Her shudder is involuntary.

"Hey, are you okay?"  He chews on his lower lip.  "I'm sorry...I know I'm gettin' carried away.  See...I'm not too good with beautiful chicks."

Lislita giggles.

"Snap, I, I...I'm; well, er, I'm not good with chicks in general.  What I mean is...I'm not wildly popular with the ladies."

He winces, hearing a Frohike-ish sentiment, if he ever heard one, having snuck in there.

"...I kinda suck with chicks."

Lislita taps the tip of his nose with hers.

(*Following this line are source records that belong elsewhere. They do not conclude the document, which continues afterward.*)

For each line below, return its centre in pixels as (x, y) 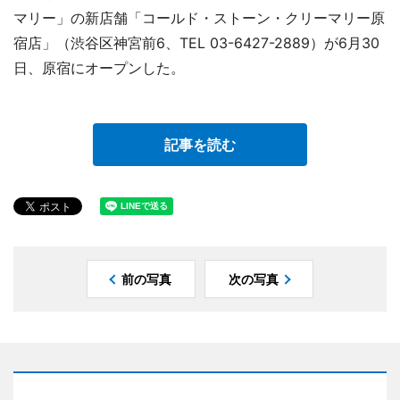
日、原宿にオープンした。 (99, 67)
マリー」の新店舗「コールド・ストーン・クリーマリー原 (199, 17)
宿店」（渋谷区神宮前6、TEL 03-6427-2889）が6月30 (196, 42)

Weighing his chances, he brings her hand up to his lips, and kisses her velvety knuckles.

She hiccups, giggling some more. "You suck chicks?"

"NO--I suck *with* 'em.  I'm a strike-out artist from way back." His tone turns cold.  "'Capice?' I'm not a ladies' man..."

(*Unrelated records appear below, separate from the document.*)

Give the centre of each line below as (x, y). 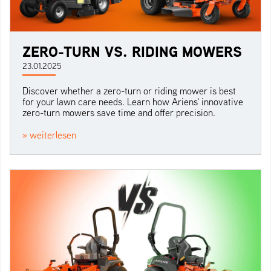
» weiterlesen (49, 135)
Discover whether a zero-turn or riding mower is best (129, 91)
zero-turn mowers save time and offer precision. (119, 113)
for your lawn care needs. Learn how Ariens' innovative (133, 102)
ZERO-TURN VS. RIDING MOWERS (132, 52)
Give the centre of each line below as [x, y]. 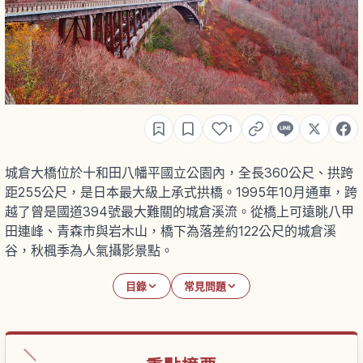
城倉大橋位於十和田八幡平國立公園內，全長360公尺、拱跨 [179, 173]
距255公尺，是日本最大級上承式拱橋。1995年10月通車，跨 [181, 192]
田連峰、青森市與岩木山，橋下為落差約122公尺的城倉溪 [171, 231]
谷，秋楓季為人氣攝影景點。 [89, 251]
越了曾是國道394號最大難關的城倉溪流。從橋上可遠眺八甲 [179, 212]
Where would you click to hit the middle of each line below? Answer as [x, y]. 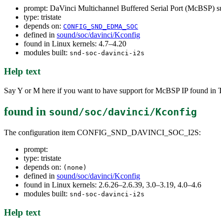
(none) [75, 167]
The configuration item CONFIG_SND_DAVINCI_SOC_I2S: [102, 132]
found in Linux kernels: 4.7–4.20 [75, 43]
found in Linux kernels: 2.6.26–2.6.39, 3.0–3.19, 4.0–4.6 [112, 184]
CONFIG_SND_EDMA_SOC [101, 26]

"I apologize for making you feel sad."

"Who said you're makin' me sad?"

"I wish I didn't feel sad."

"Sad?  You're having the total opposite effect on me."  Frowning, he coaxes, "Why d'ya feel sad?  Did I do something before to upset ya?"

"No--no--no!"  She bites her lip, fearing she'd gotten too loud.  "No," she says breathily.  "I threw my acting career away."

"Say what?"

Following her leaden sigh, "I'm in Miami to make a fresh start.  My acting opportunities in Mexico...ruined..."

"Ruined?  But, you're so talented.  Unreal...how come?"

"I'm thought of as uncooperative."

Langly sits up straighter, and eyes her thoroughly.

"Uncooperative?  You?  That's gotta be bogus."

"Guilty, as charged.  'Ay, que mala onda'...I wouldn't--won't trade sex; I couldn't--can't sleep with all those men.  Those influential users."

As Langly continues to stare, a million impulses course through him.  Comfortingly, "Kazaam--that's radical.  Guess playin' ball like that makes the world work in most areas.  I'm real sorry, Leese..."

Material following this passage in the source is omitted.